Task >>
When you reach the line containing "In this context, I" in the entries below, begin reproducing lines exactly, and stop once the line containing "briefly summarizing the" is done.

(Stored records)
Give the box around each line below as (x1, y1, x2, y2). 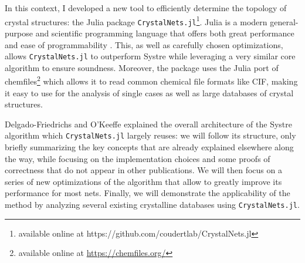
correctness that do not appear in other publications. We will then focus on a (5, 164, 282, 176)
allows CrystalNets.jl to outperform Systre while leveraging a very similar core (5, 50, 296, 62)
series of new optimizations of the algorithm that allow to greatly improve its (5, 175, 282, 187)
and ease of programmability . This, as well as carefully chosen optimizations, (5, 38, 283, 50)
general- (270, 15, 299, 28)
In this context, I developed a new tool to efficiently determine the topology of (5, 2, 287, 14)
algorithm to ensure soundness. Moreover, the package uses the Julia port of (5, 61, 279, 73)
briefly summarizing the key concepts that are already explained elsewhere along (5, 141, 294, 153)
---
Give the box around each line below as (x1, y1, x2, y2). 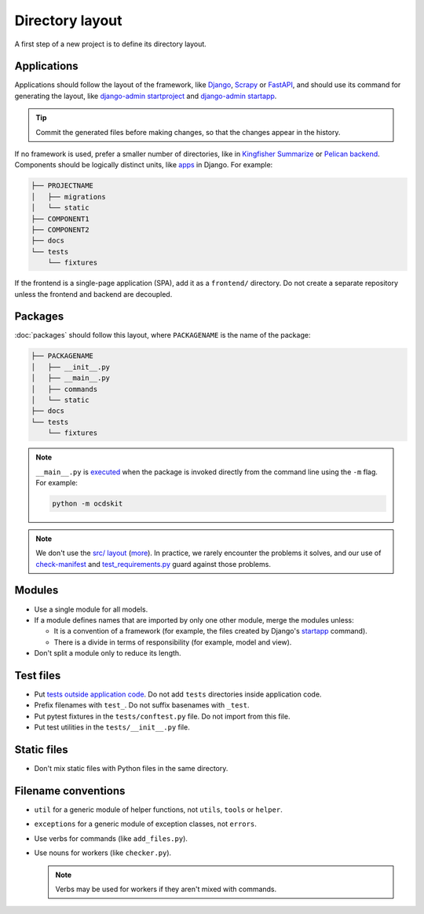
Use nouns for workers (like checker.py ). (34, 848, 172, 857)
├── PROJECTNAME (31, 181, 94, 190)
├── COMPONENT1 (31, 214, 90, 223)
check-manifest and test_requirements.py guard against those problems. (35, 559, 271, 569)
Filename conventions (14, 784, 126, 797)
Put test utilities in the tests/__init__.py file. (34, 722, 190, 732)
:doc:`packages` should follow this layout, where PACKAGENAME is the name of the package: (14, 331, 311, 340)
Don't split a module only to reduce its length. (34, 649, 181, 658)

Output below >>
In this context, I developed a new tool to efficiently determine the topology of (5, 2, 287, 14)
algorithm to ensure soundness. Moreover, the package uses the Julia port of (5, 61, 279, 73)
briefly summarizing the key concepts that are already explained elsewhere along (5, 141, 294, 153)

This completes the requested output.